I'm interested, Are you making a trip to OBX anytime soon? I think I would want to throw it first. Whats the difference between this 13 ft and the 13 ftr with the reducer?


----------



## Fishbreath

Peixaria said:


> I'm interested, Are you making a trip to OBX anytime soon? I think I would want to throw it first. Whats the difference between this 13 ft and the 13 ftr with the reducer?


Where are you at? I’ll be making a trip to Carolina the last week of October to fish Harkers Island. I could possibly meet you somewhere.

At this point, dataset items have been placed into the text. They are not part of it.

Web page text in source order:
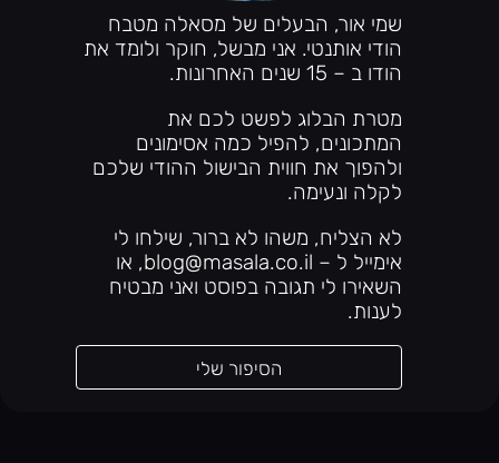
שמי אור, הבעלים של מסאלה מטבח
הודי אותנטי. אני מבשל, חוקר ולומד את
הודו ב – 15 שנים האחרונות.
מטרת הבלוג לפשט לכם את
המתכונים, להפיל כמה אסימונים
ולהפוך את חווית הבישול ההודי שלכם
לקלה ונעימה.
לא הצליח, משהו לא ברור, שילחו לי
אימייל ל – blog@masala.co.il, או
השאירו לי תגובה בפוסט ואני מבטיח
לענות.
הסיפור שלי

The reducer is an extension to a beachcasting rod butt used when casting with the reel low on the butt to aid retrieve. Back in the 80ties Reducers became popular for low reel casters. They were factroy made made for the most part. Although some people used homemade plugs, Most of the rods back then were quite large and hard to get your hand around, and holding the spool was tuff. They were also a great way to increase the overall length of tournamet rods.


----------



## Peixaria

I am in Buxton, Possibly a meet depending on how you get to Harkers. I see that the reel seat on your rod is fixed from the factory. There is a 3 piece version of same rod on Ebay currently that has the reducer, but no reel seat. I am also looking for something that might be able to be shortened just a bit without a major overhaul. How far is the stripper guide from the butt of your rod? How far is the center of reel seat from the butt? Thanx


----------



## Fishbreath

Hey Peix, here are the measurements I took:

Butt to center of reel seat (CRS) - 30”
CRS to first guide - 36.5

My personal opinion is that this rod is in excellent shape and a fantastic casting rod just as it is and I wouldn’t cut it. The reason I’m selling it is I have there other custom heavers and really never use this.

I could meet you at the Cedar Island ferry station if you’re still interested or you can pay the shipping. Let me know.


----------



## Peixaria

Appreciate the info. I am going to pass for now.


----------